### [Dataset entries]
————————

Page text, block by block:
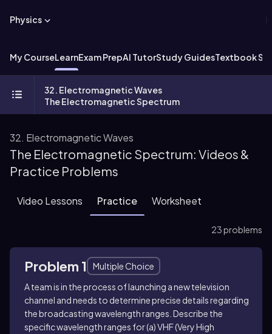
Physics
My CourseLearnExam PrepAI TutorStudy GuidesTextbook
32. Electromagnetic Waves
The Electromagnetic Spectrum
32. Electromagnetic Waves
The Electromagnetic Spectrum: Videos &
Practice Problems
Video Lessons Practice Worksheet
23 problems
Problem 1
Multiple Choice
A team is in the process of launching a new television
channel and needs to determine precise details regarding
the broadcasting wavelength ranges. Describe the
specific wavelength ranges for (a) VHF (Very High
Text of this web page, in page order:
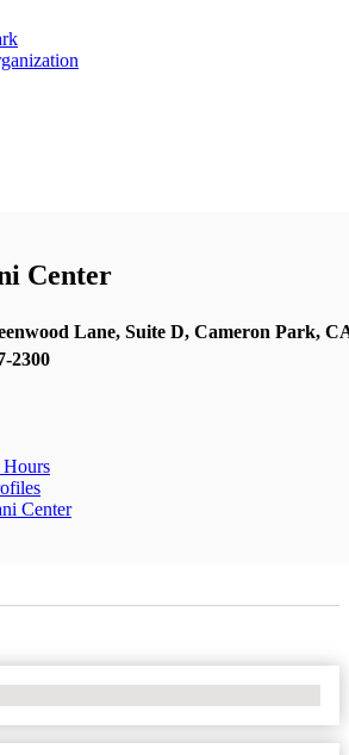
Center
Lane, Suite D, Cameron Park,
2300
Hours
Center
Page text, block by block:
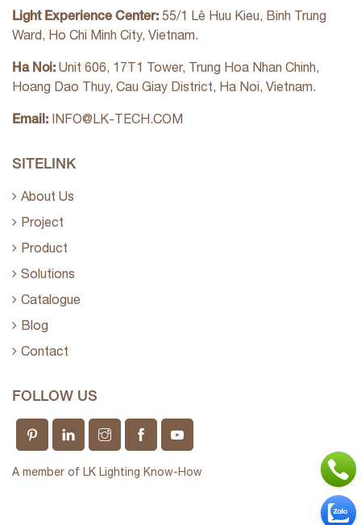
Light Experience Center: 55/1 Lê Huu Kieu, Binh Trung
Ward, Ho Chi Minh City, Vietnam.
Ha Noi: Unit 606, 17T1 Tower, Trung Hoa Nhan Chinh,
Hoang Dao Thuy, Cau Giay District, Ha Noi, Vietnam.
Email: INFO@LK-TECH.COM
SITELINK
About Us
Project
Product
Solutions
Catalogue
Blog
Contact
FOLLOW US
A member of LK Lighting Know-How
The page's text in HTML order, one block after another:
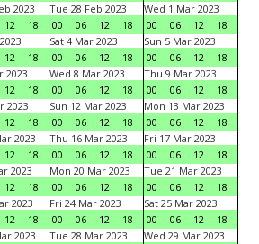
2023
12 18
Tue 28 Feb 2023
00
06 12 18
Wed 1 Mar 2023
00
06 12
18
12 18
Sat 4 Mar 2023
00
06 12 18
Sun 5 Mar 2023
00
06 12
18
2023
12 18
Wed 8 Mar 2023
00
06 12 18
Thu 9 Mar 2023
00
06 12
18
2023
12 18
Sun 12 Mar 2023
00
06 12 18
Mon 13 Mar 2023
00
06 12
18
2023
12 18
Thu 16 Mar 2023
00
06 12 18
Fri 17 Mar 2023
00
06 12
18
2023
12 18
Mon 20 Mar 2023
00
06 12 18
Tue 21 Mar 2023
00
06 12
18
2023
12 18
Fri 24 Mar 2023
00
06 12 18
Sat 25 Mar 2023
00
06 12
18
2023
Tue 28 Mar 2023
Wed 29 Mar 2023
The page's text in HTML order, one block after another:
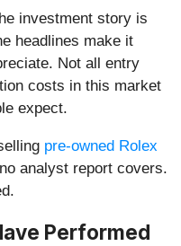
investment story is
headlines make it
Not all entry
costs in this market
expect.
pre-owned Rolex
analyst report covers.
Performed
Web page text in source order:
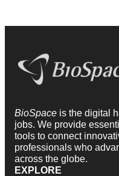
BioSpace is the digital
jobs. We provide
tools to connect
professionals who
across the globe.
EXPLORE
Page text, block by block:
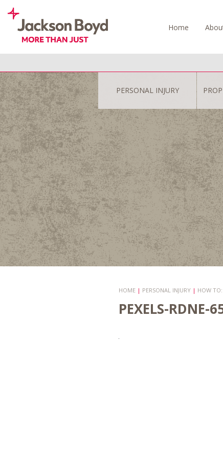
Skip
content
Home
PERSONAL INJURY
HOME | PERSONAL INJURY | HOW
PEXELS-RDNE-
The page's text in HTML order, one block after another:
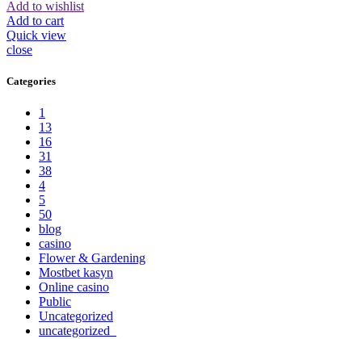
Add to wishlist
Add to cart
Quick view
close
Categories
1
13
16
31
38
4
5
50
blog
casino
Flower & Gardening
Mostbet kasyn
Online casino
Public
Uncategorized
uncategorized_
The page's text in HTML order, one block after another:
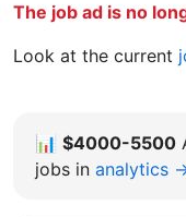
The job ad is no
Look at the current
📊 $4000-5500
jobs in analytics
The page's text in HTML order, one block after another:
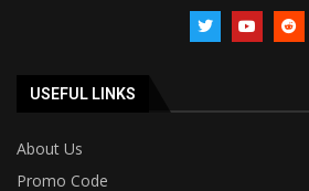
USEFUL LINKS
About Us
Promo Code
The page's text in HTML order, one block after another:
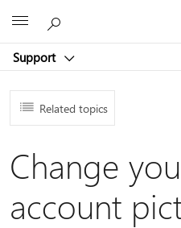
Support
Related topics
Change
account
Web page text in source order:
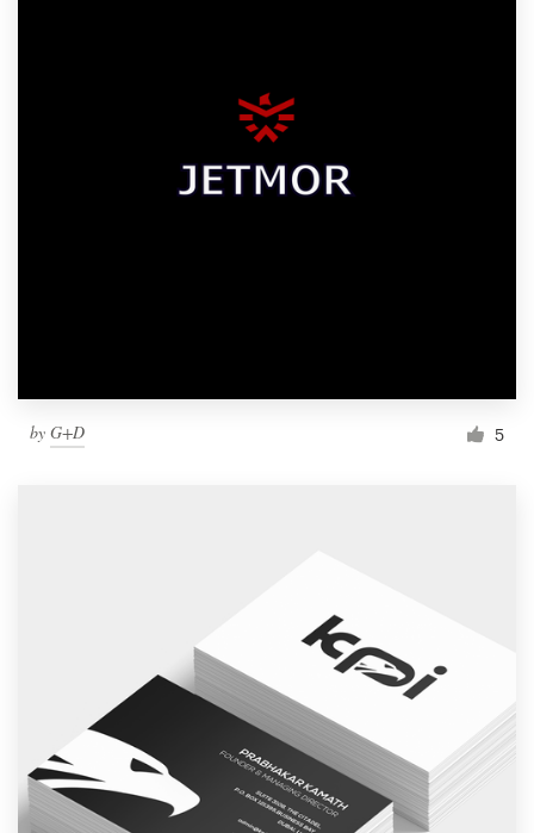
by G+D 5
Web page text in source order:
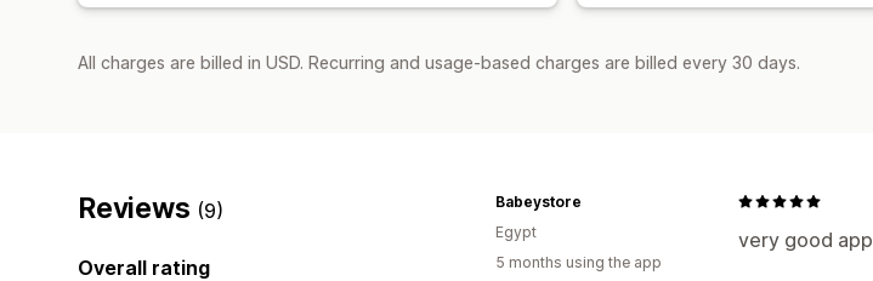
All charges are billed in USD. Recurring and usage-based charges are billed every 30 days.
Reviews (9)
Overall rating
very good app
Babeystore
Egypt
5 months using the app
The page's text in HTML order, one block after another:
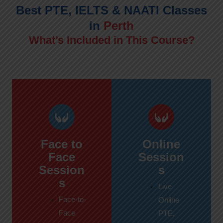
Best PTE, IELTS & NAATI Classes
in Perth
What’s Included in This Course?
Face to
Face
Session
s
Face-to-
Face
Online
Session
s
Live
Online
PTE,
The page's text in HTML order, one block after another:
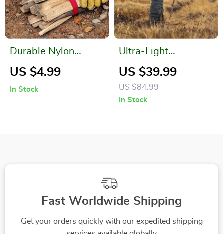
Durable Nylon
Camping Cargo Tie
US $4.99
In Stock
Ultra-Light
Telescopic Trekking
Poles
US $39.99
US $84.99
In Stock
Fast Worldwide Shipping
Get your orders quickly with our expedited shipping
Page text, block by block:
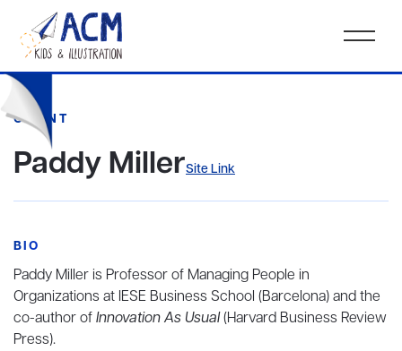
CLIENT
Paddy MillerSite Link
BIO
Paddy Miller is Professor of Managing People in
Organizations at IESE Business School (Barcelona) and the
co-author ofInnovation As Usual(Harvard Business Review
Press).
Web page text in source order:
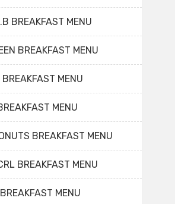
BREAKFAST MENU
BREAKFAST MENU
MENU
MENU
BREAKFAST MENU
BREAKFAST MENU
MENU
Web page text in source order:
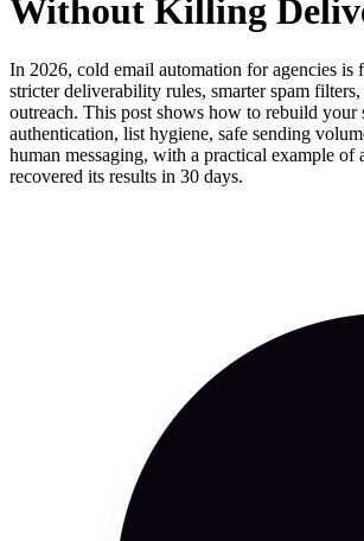
Without Killing
In 2026, cold email automation for agencies is
stricter deliverability rules, smarter spam
outreach. This post shows how to rebuild your
authentication, list hygiene, safe sending
human messaging, with a practical example of
recovered its results in 30 days.
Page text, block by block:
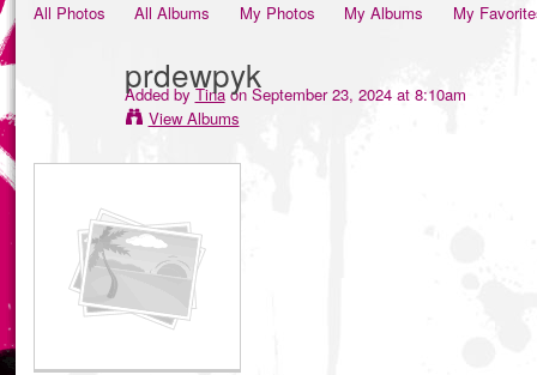
All Photos
All Albums My Photos My Albums My
prdewpyk
Added byTinaon September 23, 2024 at 8:10am
View Albums
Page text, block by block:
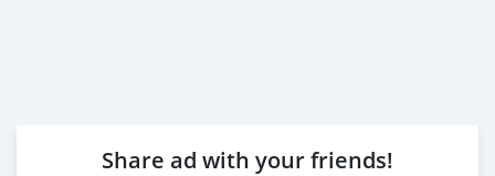
Share ad with your friends!
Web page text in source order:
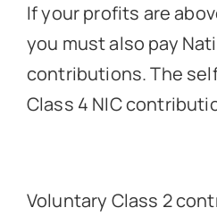
If your profits are
you must also pay
contributions. The
Class 4 NIC
Voluntary Class 2
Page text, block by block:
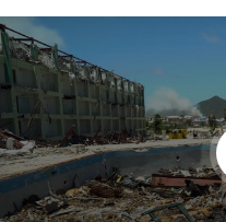
0
seconds
of
minutes,
second
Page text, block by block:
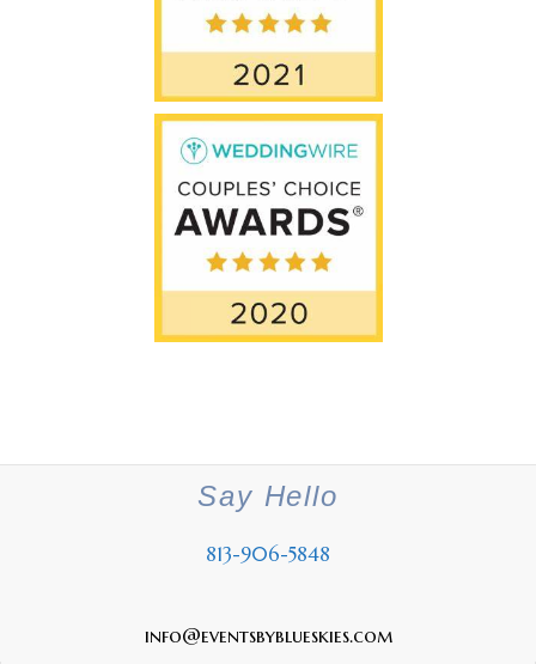
Say Hello
813-906-5848
info@eventsbyblueskies.com
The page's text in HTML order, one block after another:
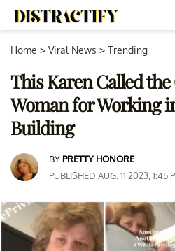
Home > Viral News > Trending
This Karen Called the
Woman for Working
Building
BY PRETTY HONORE
PUBLISHED AUG. 11 2023, 1:45
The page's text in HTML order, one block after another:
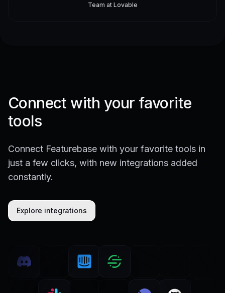
Team at Lovable
Connect with your favorite
tools
Connect Featurebase with your favorite tools in
just a few clicks, with new integrations added
constantly.
Explore integrations
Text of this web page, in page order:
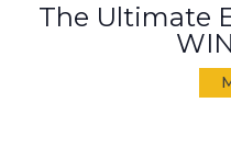
The Ultimate
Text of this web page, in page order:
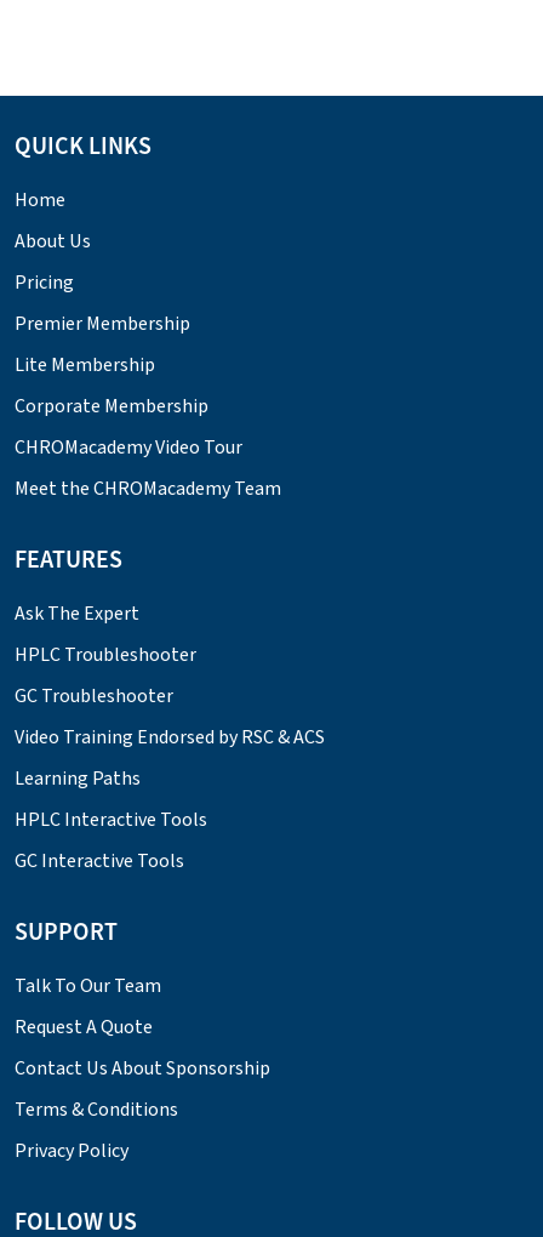
QUICK LINKS
Home
About Us
Pricing
Premier Membership
Lite Membership
Corporate Membership
CHROMacademy Video Tour
Meet the CHROMacademy Team
FEATURES
Ask The Expert
HPLC Troubleshooter
GC Troubleshooter
Video Training Endorsed by RSC & ACS
Learning Paths
HPLC Interactive Tools
GC Interactive Tools
SUPPORT
Talk To Our Team
Request A Quote
Contact Us About Sponsorship
Terms & Conditions
Privacy Policy
FOLLOW US

————————

### [Your objective]
The task calls for all records to be set down precisely, excluding any images.

### [Response]
Page text, block by block:
Physics
My CourseLearnExam PrepAI TutorStudy GuidesTextbook
32. Electromagnetic Waves
The Electromagnetic Spectrum
32. Electromagnetic Waves
The Electromagnetic Spectrum: Videos &
Practice Problems
Video Lessons Practice Worksheet
23 problems
Problem 1
Multiple Choice
A team is in the process of launching a new television
channel and needs to determine precise details regarding
the broadcasting wavelength ranges. Describe the
specific wavelength ranges for (a) VHF (Very High
Text of this web page, in page order:
Center
Lane, Suite D, Cameron Park,
2300
Hours
Center
Page text, block by block:
Light Experience Center: 55/1 Lê Huu Kieu, Binh Trung
Ward, Ho Chi Minh City, Vietnam.
Ha Noi: Unit 606, 17T1 Tower, Trung Hoa Nhan Chinh,
Hoang Dao Thuy, Cau Giay District, Ha Noi, Vietnam.
Email: INFO@LK-TECH.COM
SITELINK
About Us
Project
Product
Solutions
Catalogue
Blog
Contact
FOLLOW US
A member of LK Lighting Know-How
The page's text in HTML order, one block after another:
2023
12 18
Tue 28 Feb 2023
00
06 12 18
Wed 1 Mar 2023
00
06 12
18
12 18
Sat 4 Mar 2023
00
06 12 18
Sun 5 Mar 2023
00
06 12
18
2023
12 18
Wed 8 Mar 2023
00
06 12 18
Thu 9 Mar 2023
00
06 12
18
2023
12 18
Sun 12 Mar 2023
00
06 12 18
Mon 13 Mar 2023
00
06 12
18
2023
12 18
Thu 16 Mar 2023
00
06 12 18
Fri 17 Mar 2023
00
06 12
18
2023
12 18
Mon 20 Mar 2023
00
06 12 18
Tue 21 Mar 2023
00
06 12
18
2023
12 18
Fri 24 Mar 2023
00
06 12 18
Sat 25 Mar 2023
00
06 12
18
2023
Tue 28 Mar 2023
Wed 29 Mar 2023
The page's text in HTML order, one block after another:
investment story is
headlines make it
Not all entry
costs in this market
expect.
pre-owned Rolex
analyst report covers.
Performed
Web page text in source order:
BioSpace is the digital
jobs. We provide
tools to connect
professionals who
across the globe.
EXPLORE
Page text, block by block:
Skip
content
Home
PERSONAL INJURY
HOME | PERSONAL INJURY | HOW
PEXELS-RDNE-
The page's text in HTML order, one block after another:
Add to wishlist
Add to cart
Quick view
close
Categories
1
13
16
31
38
4
5
50
blog
casino
Flower & Gardening
Mostbet kasyn
Online casino
Public
Uncategorized
uncategorized_
The page's text in HTML order, one block after another:
The job ad is no
Look at the current
📊 $4000-5500
jobs in analytics
The page's text in HTML order, one block after another:
USEFUL LINKS
About Us
Promo Code
The page's text in HTML order, one block after another:
Support
Related topics
Change
account
Web page text in source order:
by G+D 5
Web page text in source order:
All charges are billed in USD. Recurring and usage-based charges are billed every 30 days.
Reviews (9)
Overall rating
very good app
Babeystore
Egypt
5 months using the app
The page's text in HTML order, one block after another:
Best PTE, IELTS & NAATI Classes
in Perth
What’s Included in This Course?
Face to
Face
Session
s
Face-to-
Face
Online
Session
s
Live
Online
PTE,
The page's text in HTML order, one block after another:
Durable Nylon
Camping Cargo Tie
US $4.99
In Stock
Ultra-Light
Telescopic Trekking
Poles
US $39.99
US $84.99
In Stock
Fast Worldwide Shipping
Get your orders quickly with our expedited shipping
Page text, block by block:
CLIENT
Paddy MillerSite Link
BIO
Paddy Miller is Professor of Managing People in
Organizations at IESE Business School (Barcelona) and the
co-author ofInnovation As Usual(Harvard Business Review
Press).
Web page text in source order:
BREAKFAST MENU
BREAKFAST MENU
MENU
MENU
BREAKFAST MENU
BREAKFAST MENU
MENU
Web page text in source order:
Without Killing
In 2026, cold email automation for agencies is
stricter deliverability rules, smarter spam
outreach. This post shows how to rebuild your
authentication, list hygiene, safe sending
human messaging, with a practical example of
recovered its results in 30 days.
Page text, block by block:
All Photos
All Albums My Photos My Albums My
prdewpyk
Added byTinaon September 23, 2024 at 8:10am
View Albums
Page text, block by block:
Share ad with your friends!
Web page text in source order:
If your profits are
you must also pay
contributions. The
Class 4 NIC
Voluntary Class 2
Page text, block by block:
0
seconds
of
minutes,
second
Page text, block by block:
Say Hello
813-906-5848
info@eventsbyblueskies.com
The page's text in HTML order, one block after another:
Home > Viral News > Trending
This Karen Called the
Woman for Working
Building
BY PRETTY HONORE
PUBLISHED AUG. 11 2023, 1:45
The page's text in HTML order, one block after another:
Team at Lovable
Connect with your favorite
tools
Connect Featurebase with your favorite tools in
just a few clicks, with new integrations added
constantly.
Explore integrations
Text of this web page, in page order:
The Ultimate
Text of this web page, in page order:
QUICK LINKS
Home
About Us
Pricing
Premier Membership
Lite Membership
Corporate Membership
CHROMacademy Video Tour
Meet the CHROMacademy Team
FEATURES
Ask The Expert
HPLC Troubleshooter
GC Troubleshooter
Video Training Endorsed by RSC & ACS
Learning Paths
HPLC Interactive Tools
GC Interactive Tools
SUPPORT
Talk To Our Team
Request A Quote
Contact Us About Sponsorship
Terms & Conditions
Privacy Policy
FOLLOW US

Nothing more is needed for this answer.